[Records drawn from a dataset]
'''

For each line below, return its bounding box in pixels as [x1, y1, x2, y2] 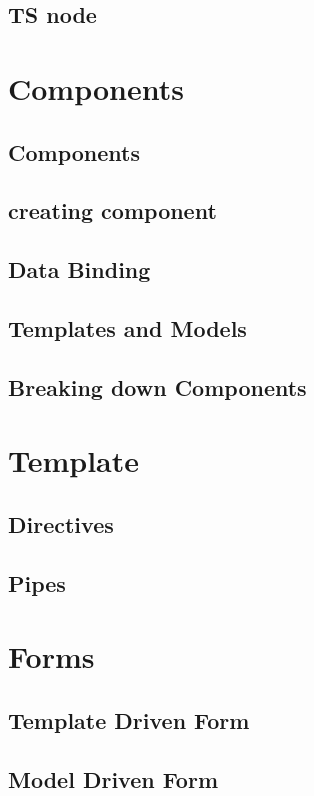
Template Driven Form [8, 704, 250, 735]
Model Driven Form [8, 763, 219, 794]
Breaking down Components [8, 371, 307, 402]
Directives [8, 508, 114, 539]
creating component [8, 195, 217, 226]
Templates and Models [8, 312, 247, 343]
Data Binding [8, 254, 151, 285]

'''

Work request:
Your task is to transcribe exactly the lines from the one with "Breaking down Components [8, 371, 307, 402]" through the end of the data, both included, and nothing besides.

Answer to this exercise:
Breaking down Components [8, 371, 307, 402]
Directives [8, 508, 114, 539]
creating component [8, 195, 217, 226]
Templates and Models [8, 312, 247, 343]
Data Binding [8, 254, 151, 285]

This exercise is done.